[Exercise goal]
Every line below from the one with "needs. Dogs require a well" through the one with "Kigali: Urubyiruko mu" is to be repeated exactly, with no picture among them.

[Recorded data]
——————————
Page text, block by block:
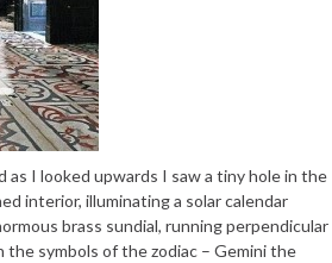
I looked upwards I saw a tiny hole in the
interior, illuminating a solar calendar
brass sundial, running perpendicular
symbols of the zodiac – Gemini the
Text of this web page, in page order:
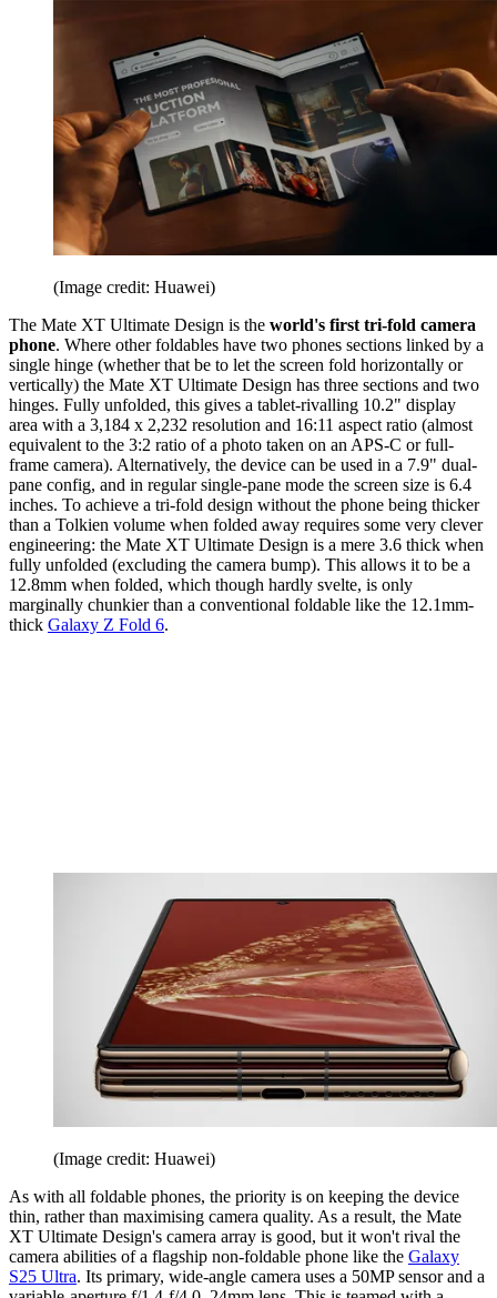
(Image credit: Huawei)
The Mate XT Ultimate Design is the world's first tri-fold camera
phone. Where other foldables have two phones sections linked by a
single hinge (whether that be to let the screen fold horizontally or
vertically) the Mate XT Ultimate Design has three sections and two
hinges. Fully unfolded, this gives a tablet-rivalling 10.2" display
area with a 3,184 x 2,232 resolution and 16:11 aspect ratio (almost
equivalent to the 3:2 ratio of a photo taken on an APS-C or full-
frame camera). Alternatively, the device can be used in a 7.9" dual-
pane config, and in regular single-pane mode the screen size is 6.4
inches. To achieve a tri-fold design without the phone being thicker
than a Tolkien volume when folded away requires some very clever
engineering: the Mate XT Ultimate Design is a mere 3.6 thick when
fully unfolded (excluding the camera bump). This allows it to be a
12.8mm when folded, which though hardly svelte, is only
marginally chunkier than a conventional foldable like the 12.1mm-
thick Galaxy Z Fold 6.
(Image credit: Huawei)
As with all foldable phones, the priority is on keeping the device
thin, rather than maximising camera quality. As a result, the Mate
XT Ultimate Design's camera array is good, but it won't rival the
camera abilities of a flagship non-foldable phone like the Galaxy
S25 Ultra. Its primary, wide-angle camera uses a 50MP sensor and a
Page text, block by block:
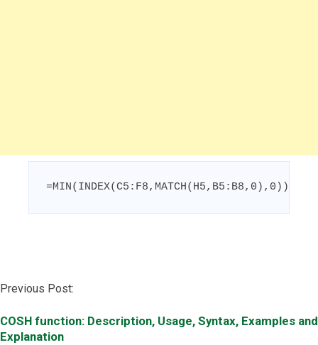
=MIN(INDEX(C5:F8,MATCH(H5,B5:B8,0),0))
Post
Previous Post:
COSH function: Description, Usage, Syntax, Examples and
Explanation
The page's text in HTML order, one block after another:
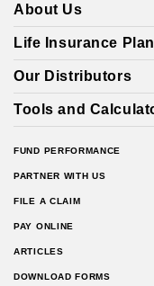
About Us
Life Insurance
Our Distributors
Tools and
FUND PERFORMANCE
PARTNER WITH US
FILE A CLAIM
PAY ONLINE
ARTICLES
DOWNLOAD FORMS
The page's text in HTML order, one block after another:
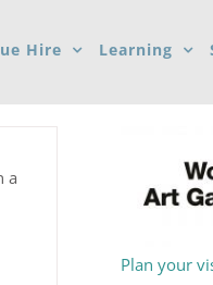
Hire Learning
a
Plan your
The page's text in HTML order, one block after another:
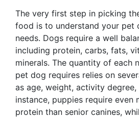
The very first step in picking
food is to understand your pet
needs. Dogs require a well
including protein, carbs, fats,
minerals. The quantity of each
pet dog requires relies on
as age, weight, activity degree,
instance, puppies require even
protein than senior canines,
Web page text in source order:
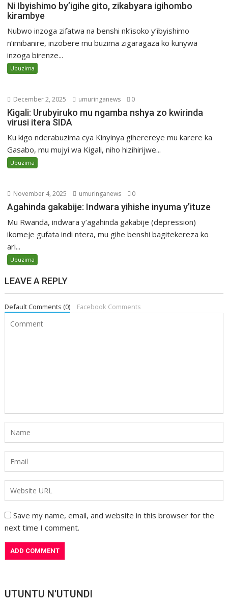
Ni Ibyishimo by’igihe gito, zikabyara igihombo
kirambye
Nubwo inzoga zifatwa na benshi nk’isoko y’ibyishimo
n’imibanire, inzobere mu buzima zigaragaza ko kunywa
inzoga birenze...
Ubuzima
December 2, 2025 umuringanews 0
Kigali: Urubyiruko mu ngamba nshya zo kwirinda
virusi itera SIDA
Ku kigo nderabuzima cya Kinyinya giherereye mu karere ka
Gasabo, mu mujyi wa Kigali, niho hizihirijwe...
Ubuzima
November 4, 2025 umuringanews 0
Agahinda gakabije: Indwara yihishe inyuma y’ituze
Mu Rwanda, indwara y’agahinda gakabije (depression)
ikomeje gufata indi ntera, mu gihe benshi bagitekereza ko
ari...
Ubuzima
LEAVE A REPLY
Default Comments (0) Facebook Comments
Save my name, email, and website in this browser for the
next time I comment.
UTUNTU N'UTUNDI
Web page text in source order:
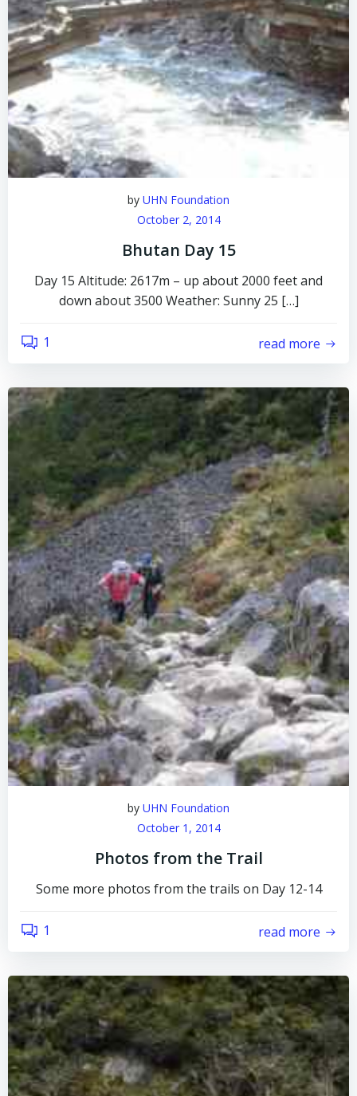
by UHN Foundation
October 2, 2014
Bhutan Day 15
Day 15 Altitude: 2617m – up about 2000 feet and
down about 3500 Weather: Sunny 25 […]
1 read more
by UHN Foundation
October 1, 2014
Photos from the Trail
Some more photos from the trails on Day 12-14
1 read more
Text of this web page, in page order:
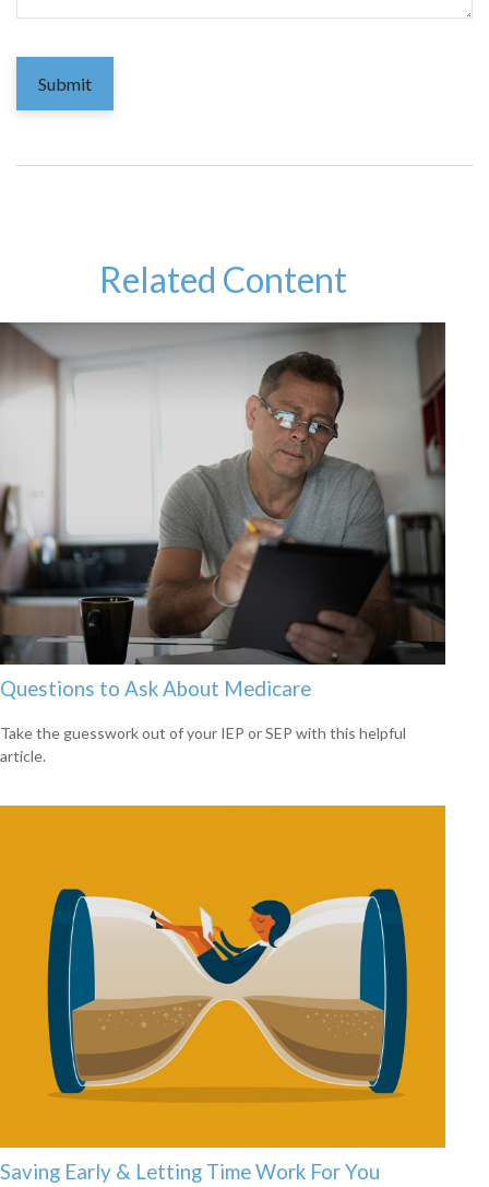
Related Content
Questions to Ask About Medicare
Take the guesswork out of your IEP or SEP with this helpful
article.
Saving Early & Letting Time Work For You
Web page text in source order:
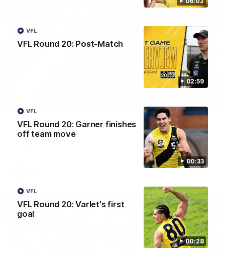
02:59
VFL Round 20: Post-Match
VFL
00:33
VFL Round 20: Garner finishes
off team move
VFL
00:28
VFL Round 20: Varlet's first
goal
VFL
AFL Round 22: Match Highlights
Watch all the highlights from our Round 22 match against
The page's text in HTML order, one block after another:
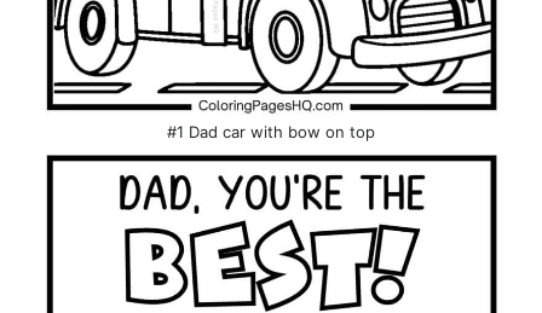
#1 Dad car with bow on top
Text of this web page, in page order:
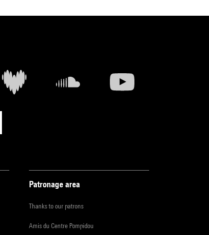
Patronage area
Thanks to our patrons
Amis du Centre Pompidou
——————————
[Expected answer]
needs. Dogs require a well
including protein, carbs, fats,
minerals. The quantity of each
pet dog requires relies on
as age, weight, activity degree,
instance, puppies require even
protein than senior canines,
Web page text in source order:
Ni Ibyishimo by’igihe gito, zikabyara igihombo
kirambye
Nubwo inzoga zifatwa na benshi nk’isoko y’ibyishimo
n’imibanire, inzobere mu buzima zigaragaza ko kunywa
inzoga birenze...
Ubuzima
December 2, 2025 umuringanews 0
Kigali: Urubyiruko mu ngamba nshya zo kwirinda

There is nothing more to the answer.